Stored data:
○ ○ ○

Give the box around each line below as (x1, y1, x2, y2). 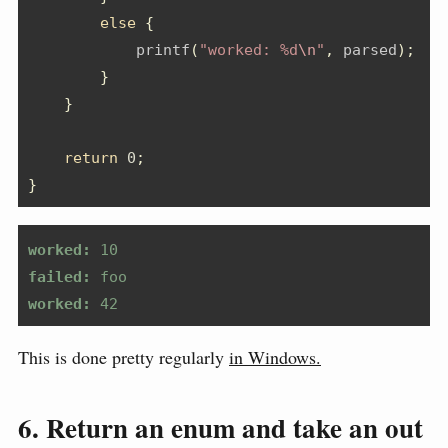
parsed (334, 40, 397, 59)
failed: (28, 267, 91, 286)
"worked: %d (199, 40, 298, 59)
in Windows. (229, 344, 321, 369)
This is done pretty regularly (18, 344, 229, 369)
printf (28, 40, 190, 59)
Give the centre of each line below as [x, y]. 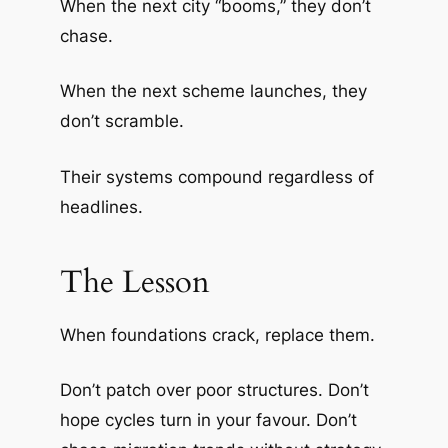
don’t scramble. [121, 121]
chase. [86, 35]
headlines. [101, 206]
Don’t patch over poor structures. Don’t [214, 390]
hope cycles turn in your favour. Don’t [208, 420]
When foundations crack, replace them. [217, 334]
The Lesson [134, 281]
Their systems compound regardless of [216, 176]
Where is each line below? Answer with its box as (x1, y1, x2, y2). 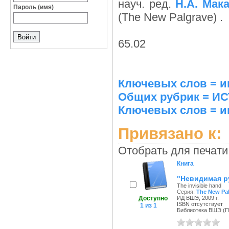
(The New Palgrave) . (118, 11, 223, 24)
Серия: (177, 189, 196, 195)
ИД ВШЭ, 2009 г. (177, 195, 219, 201)
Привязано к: (118, 125, 221, 142)
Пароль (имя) (13, 4, 54, 11)
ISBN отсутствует (177, 201, 223, 207)
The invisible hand (177, 182, 221, 189)
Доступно (139, 195, 168, 202)

○ ○ ○

## [Problem statement]
Begin the copy at the line containing "Their systems compound" and end it at the last line of the records; transcribe exactly and exclude pictures.

## [Solution for this exercise]
Their systems compound regardless of [216, 176]
Where is each line below? Answer with its box as (x1, y1, x2, y2). 
(The New Palgrave) . (118, 11, 223, 24)
Серия: (177, 189, 196, 195)
ИД ВШЭ, 2009 г. (177, 195, 219, 201)
Привязано к: (118, 125, 221, 142)
Пароль (имя) (13, 4, 54, 11)
ISBN отсутствует (177, 201, 223, 207)
The invisible hand (177, 182, 221, 189)
Доступно (139, 195, 168, 202)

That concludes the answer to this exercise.